### [EXTRACTED INFORMATION]
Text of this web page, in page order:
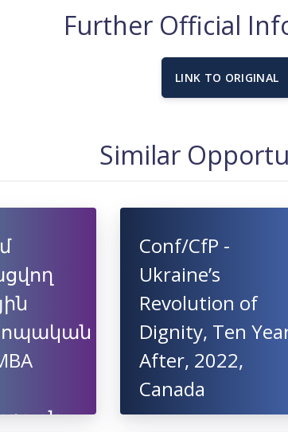
Further Official
LINK TO ORIGINAL
Similar
Conf/CfP -
Ukraine’s
Revolution of
Dignity, Ten
After, 2022,
Canada
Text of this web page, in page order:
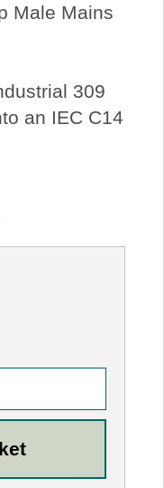
Male Mains
309
an IEC C14
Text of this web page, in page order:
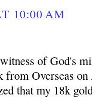
10:00 AM
of God's
from Overseas
that my 18k
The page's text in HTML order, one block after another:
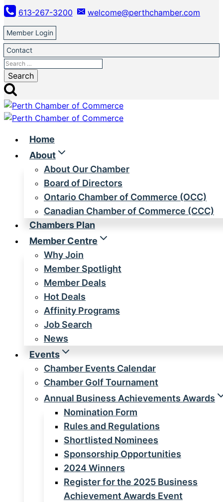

### [WORK TO COMPLETE]
Once the pictures are set aside, give every line above again without alteration.

### [THE ANSWER]
Text of this web page, in page order:
Further Official
LINK TO ORIGINAL
Similar
Conf/CfP -
Ukraine’s
Revolution of
Dignity, Ten
After, 2022,
Canada
Text of this web page, in page order:
Male Mains
309
an IEC C14
Text of this web page, in page order:
10:00 AM
of God's
from Overseas
that my 18k
The page's text in HTML order, one block after another:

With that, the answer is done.